Later that day, I found a deck of tarot cards tucked into the bookshelf. It was my lover’s, but not being used, and from that day on, the colorful cards became my quiet allies as I turned inward to begin the long journey to wholeness through listening. Without the deck’s corresponding book of explanations, I began my tarot journal by pulling one card and meditating on its possible meaning each day, guessing at the interpretations, reading each card as if it were a dream delivered in the night. I found a temple nearby where self-teaching was celebrated and learned more about the tarot under a woman named Reverend Jacqueline.

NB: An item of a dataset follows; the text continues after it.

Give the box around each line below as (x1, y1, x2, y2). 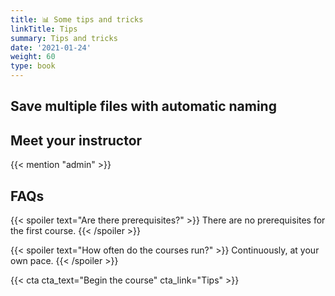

That summer of inner contemplation culminated in my decision to formally pursue my dream of becoming a writer. I applied to grad school. In the heartland I attended the program of my dreams. In addition to its university community, Iowa City hosts an intense group of spiritual pilgrims, scholars, channelers, psychics and body workers including (at that time) astrologers Quan Tracey Cherry and Bonnie Orgren. Both of them offered me a deeper look at the tarot through the lens of astrology.

Eventually, post MFA, while scoring essays by day and teaching as an adjunct English instructor by night, I’d give tarot readings between shifts as a retail girl at The Vortex Crystal and Gem Store in Iowa City. Working there meant exposure to a diverse braid of seekers and speakers. Sadly, The Vortex has since closed its doors, but I will always remember the crew of brilliant fellow workers (and our employers, generous and large-hearted enough to watch over us all like protective parents). Nor will I forget what it was like closing a late night shift, the store at last void of customers, the massive vibrant brown and red hued Buddha in the front window next to the door-sized purple amethyst crystal cathedral, snow falling steadily outside, diagonally, while I vacuumed between the thousand beautiful items I hoped to someday be able to afford.

Further contemplation:

(April 10, 2014 addition) Tarot Writing Exercise:

Earth, Air, Fire and Water: Using The Tarot to Inspire Your Writing Practice

If you’d like to join us, sign up here. Cost for 6 week class for members of Story Circle Network is: $192 and for nonmembers: $240

Photo by Robyn Beattie
Here is a question, in honor of Valentine’s Day, from the week we focus on the suit of cups:

Where in your life do you offer the cup of your heart?

Prior posts on the tarot:

A few sites of some of my favorite established tarot scholars:

Rachel Pollack


Edith said...

What a fascinating approach to writing. I sometimes create SoulCollage cards which are somewhat similar to tarot, at least insofar as interpreting images goes, though of course the ones history stretches further back than the others. Still working with images, found or set, can generate new and fresh impulses to the creative art of word smithery. I'm so glad that you are running another course over at SCN. :)

Tania Pryputniewicz said...

Thanks Edith! SoulCollage sounds like a lot of fun--I've just recently heard about it. Collaging has been one of my leisure time loves for many years, to balance out the word fray. I like that the tarot has so many interpretations.